Making the regex in ByteLevel optional. (#939)

* Making the regex in ByteLevel optional. * Changed the stub. * Beter stub. * Typo fix. * Remove bad comments.
2025-12-03 11:18:29 +00:00 · 2022-03-18 09:03:20 +01:00
parent cdabef14c4
commit daa4dd2288
4 changed files with 84 additions and 7 deletions
--- a/bindings/python/py_src/tokenizers/pre_tokenizers/init.pyi
+++ b/bindings/python/py_src/tokenizers/pre_tokenizers/init.pyi
@@ -102,7 +102,7 @@ class ByteLevel(PreTokenizer):
            lets us treat `hello` exactly like `say hello`.
    """

-    def __init__(self, add_prefix_space=True):
+    def __init__(self, add_prefix_space=True, use_regex=True):
        pass
    @staticmethod
    def alphabet():
--- a/bindings/python/src/pre_tokenizers.rs
+++ b/bindings/python/src/pre_tokenizers.rs
@@ -229,7 +229,7 @@ macro_rules! setter {
 ///         Whether to add a space to the first word if there isn't already one.
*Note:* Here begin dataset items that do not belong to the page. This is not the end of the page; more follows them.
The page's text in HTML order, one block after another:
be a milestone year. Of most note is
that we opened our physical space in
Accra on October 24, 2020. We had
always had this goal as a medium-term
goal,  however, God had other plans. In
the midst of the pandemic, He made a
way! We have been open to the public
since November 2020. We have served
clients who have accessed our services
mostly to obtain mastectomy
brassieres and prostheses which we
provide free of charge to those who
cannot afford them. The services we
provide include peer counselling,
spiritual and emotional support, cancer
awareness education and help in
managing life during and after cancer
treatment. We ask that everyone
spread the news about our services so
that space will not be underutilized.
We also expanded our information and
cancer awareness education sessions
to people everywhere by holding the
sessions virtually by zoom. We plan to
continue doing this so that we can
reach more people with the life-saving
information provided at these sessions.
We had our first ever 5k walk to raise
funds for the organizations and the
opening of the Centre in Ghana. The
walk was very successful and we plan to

This
 ///         lets us treat `hello` exactly like `say hello`.
 #[pyclass(extends=PyPreTokenizer, module = "tokenizers.pre_tokenizers", name=ByteLevel)]
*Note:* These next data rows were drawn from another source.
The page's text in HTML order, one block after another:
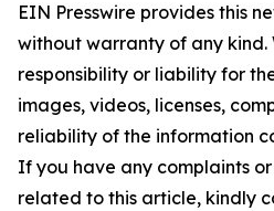
EIN Presswire provides this
without warranty of any
responsibility or liability for
images, videos, licenses,
reliability of the information
If you have any complaints
related to this article, kindly
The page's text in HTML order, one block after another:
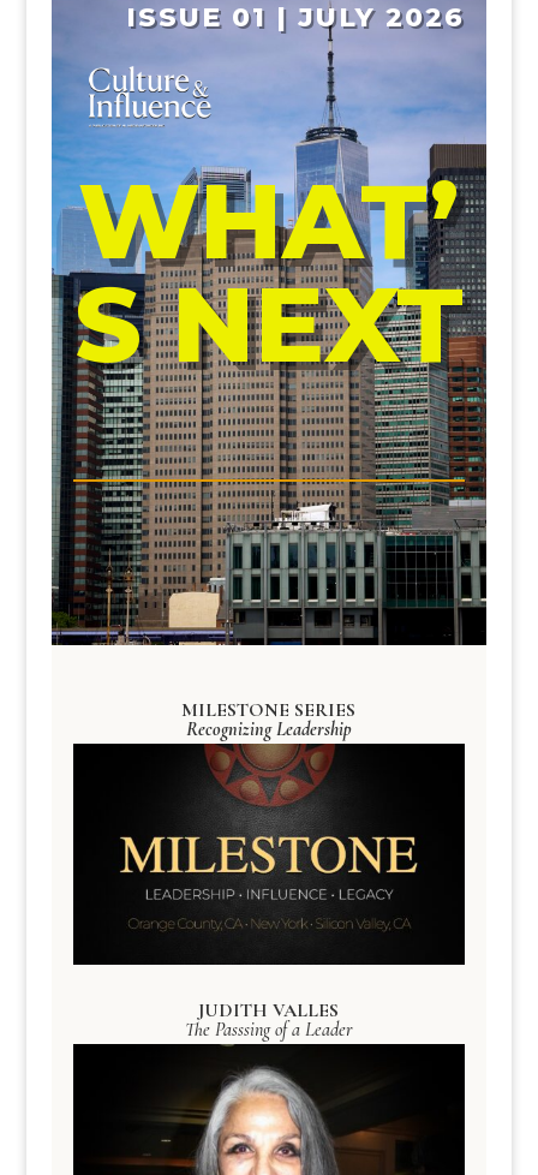
ISSUE 01 | JULY 2026
WHAT’
S NEXT
MILESTONE SERIES
Recognizing Leadership
JUDITH VALLES
The Passsing of a Leader

-#[text_signature = "(self, add_prefix_space=True)"]
+#[text_signature = "(self, add_prefix_space=True, use_regex=True)"]
 pub struct PyByteLevel {}
 #[pymethods]
 impl PyByteLevel {
@@ -243,13 +243,28 @@ impl PyByteLevel {
        setter!(self_, ByteLevel, add_prefix_space, add_prefix_space);
    }

+    #[getter]
+    fn get_use_regex(self_: PyRef<Self>) -> bool {
+        getter!(self_, ByteLevel, use_regex)
+    }
+
+    #[setter]
+    fn set_use_regex(self_: PyRef<Self>, use_regex: bool) {
+        setter!(self_, ByteLevel, use_regex, use_regex);
+    }
+
    #[new]
-    #[args(add_prefix_space = "true", _kwargs = "**")]
-    fn new(add_prefix_space: bool, _kwargs: Option<&PyDict>) -> (Self, PyPreTokenizer) {
+    #[args(add_prefix_space = "true", use_regex = "true", _kwargs = "**")]
+    fn new(
+        add_prefix_space: bool,
+        use_regex: bool,
+        _kwargs: Option<&PyDict>,
+    ) -> (Self, PyPreTokenizer) {
        (
            PyByteLevel {},
            ByteLevel::default()
                .add_prefix_space(add_prefix_space)
+                .use_regex(use_regex)
                .into(),
        )
    }